Орлов застегнул на все пуговицы китель, в официальной позе встал у письменного стола. Негромкий стук в дверь.

— Войдите!

Осунулось лицо Верховцева! Воспаленные глаза смотрят из темных впадин.

— Товарищ гвардии полковник! По вашему приказанию прибыл…

— Рассказывайте, товарищ лейтенант, как вы дошли до жизни такой?

— Я понимаю и сознаю свою вину перед полком, перед офицерами, перед вами…

— И это все!

— Еще вчера я был убежден: армия — мое призвание. Все силы, знания, кровь и жизнь я готов был отдать Родине. Но вот сейчас, когда остался один, подумал: не гожусь я к военной службе. Нет у меня необходимых качеств, чтобы стать настоящим советским офицером. Я уйду из армии…

Куда девалось напускное спокойствие Петра Ивановича Орлова.

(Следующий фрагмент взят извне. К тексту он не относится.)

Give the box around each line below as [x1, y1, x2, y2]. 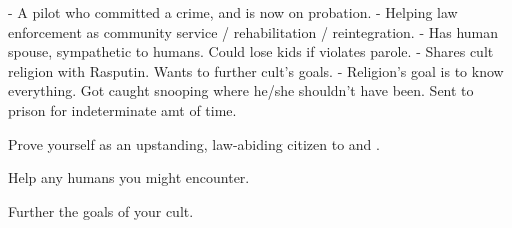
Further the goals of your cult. [8, 200, 194, 221]
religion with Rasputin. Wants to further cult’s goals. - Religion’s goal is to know [8, 60, 504, 81]
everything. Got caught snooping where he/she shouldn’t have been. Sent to [8, 80, 474, 101]
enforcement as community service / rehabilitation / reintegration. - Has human [8, 21, 499, 42]
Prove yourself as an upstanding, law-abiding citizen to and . [8, 133, 380, 154]
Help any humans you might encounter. [8, 167, 250, 188]
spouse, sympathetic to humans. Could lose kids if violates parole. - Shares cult [8, 41, 494, 62]
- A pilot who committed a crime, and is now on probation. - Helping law [8, 2, 458, 22]
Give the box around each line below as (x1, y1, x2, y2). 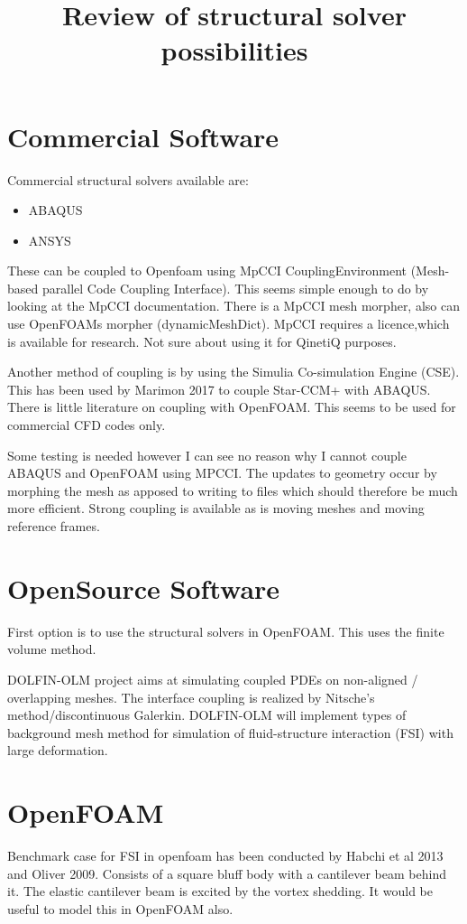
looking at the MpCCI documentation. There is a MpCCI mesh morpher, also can (7, 296, 460, 315)
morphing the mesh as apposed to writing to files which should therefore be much (7, 481, 458, 499)
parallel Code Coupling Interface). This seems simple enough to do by (41, 278, 429, 297)
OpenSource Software (7, 569, 280, 606)
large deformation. (7, 741, 108, 760)
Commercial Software (7, 117, 279, 154)
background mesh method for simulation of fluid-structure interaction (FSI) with (7, 723, 453, 742)
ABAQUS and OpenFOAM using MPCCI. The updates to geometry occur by (7, 463, 437, 482)
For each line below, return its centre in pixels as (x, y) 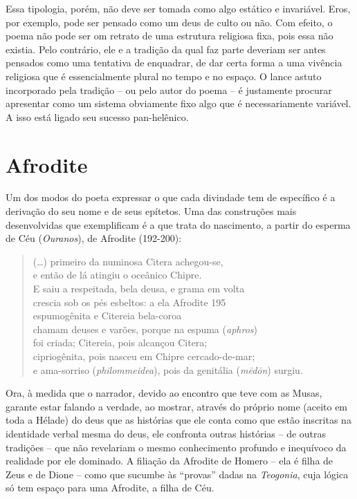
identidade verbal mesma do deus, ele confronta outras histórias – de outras (166, 433)
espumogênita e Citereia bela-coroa (107, 316)
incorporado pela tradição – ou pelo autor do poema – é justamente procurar (169, 90)
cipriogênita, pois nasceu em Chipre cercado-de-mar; (144, 356)
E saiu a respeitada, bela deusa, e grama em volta (139, 289)
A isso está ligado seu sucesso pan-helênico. (97, 116)
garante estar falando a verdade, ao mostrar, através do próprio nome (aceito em (177, 406)
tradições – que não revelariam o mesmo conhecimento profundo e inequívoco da (176, 447)
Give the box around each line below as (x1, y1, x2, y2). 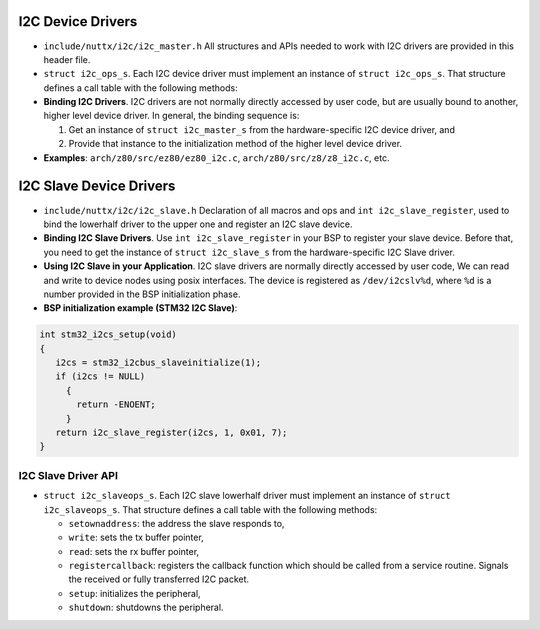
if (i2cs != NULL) (55, 371, 146, 382)
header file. (43, 53, 91, 65)
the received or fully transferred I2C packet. (68, 573, 250, 585)
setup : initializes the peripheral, (68, 587, 201, 599)
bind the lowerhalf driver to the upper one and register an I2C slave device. (43, 218, 353, 230)
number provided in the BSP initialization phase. (43, 288, 241, 300)
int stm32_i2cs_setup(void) (39, 329, 177, 340)
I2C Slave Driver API (18, 468, 119, 482)
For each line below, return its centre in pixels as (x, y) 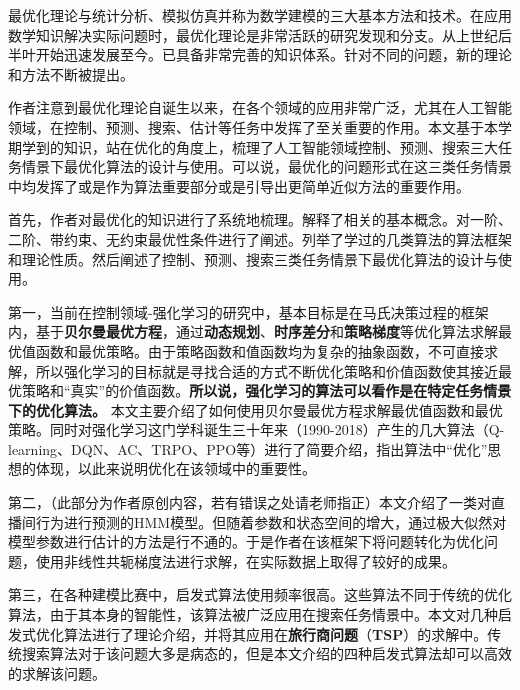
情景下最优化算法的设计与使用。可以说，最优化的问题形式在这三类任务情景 (266, 166)
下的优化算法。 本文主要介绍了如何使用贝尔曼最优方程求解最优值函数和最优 (255, 409)
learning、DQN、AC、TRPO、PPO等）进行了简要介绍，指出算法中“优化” (248, 448)
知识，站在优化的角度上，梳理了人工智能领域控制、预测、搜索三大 (280, 146)
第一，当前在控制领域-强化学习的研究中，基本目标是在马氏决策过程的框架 (248, 311)
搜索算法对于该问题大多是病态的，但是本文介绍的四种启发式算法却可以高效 (266, 653)
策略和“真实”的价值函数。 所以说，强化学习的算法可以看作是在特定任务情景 (266, 390)
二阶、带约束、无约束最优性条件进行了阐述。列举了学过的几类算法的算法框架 (260, 238)

В бешенстве загремел на всю квартиру:

— Знаете, как это называется? Трусость! Да, да, трусость и малодушие!

Верховцев вздрогнул, как от удара. А Орлов продолжал:

— Первая неудача, первая ошибка — и в кусты. И хотите, чтобы мы тоже оказались маловерами и сказали: «Ах, у него нет выдержки! Ах, у него нет силы воли!» Стыдитесь, лейтенант!

Бочаров, сидевший молча, почувствовал, что пора вступить в разговор.

— Плохо решили, товарищ Верховцев. Много труда, таланта, знаний, времени затрачено на то, чтобы сделать вас тем, кем вы являетесь: советским офицером. И что же теперь? Перечеркнуть весь труд, поставить на вас крест? Не так учит нас партия беречь кадры.

Юрий стоит вытянувшись, руки по швам.

Прав полковник Орлов. Справедливы его резкие прямые слова. Прав и полковник Бочаров. Но в комнате присутствует еще один командир. Он смотрит со стены. И он на стороне Орлова и Бочарова. Те же слова сказал бы и он ему…

Орлов перехватил взгляд Юрия, устремленный на фотографию на стене. Что-то дрогнуло в сердце, заговорил спокойней:

— У вас должна быть душа бойца, а не мягкотелого хлюпика. Завтра на вас будет наложено суровое служебное взыскание. Всей последующей работой вы должны доказать, что допущенная ошибка — случайность, что она никогда не повторится.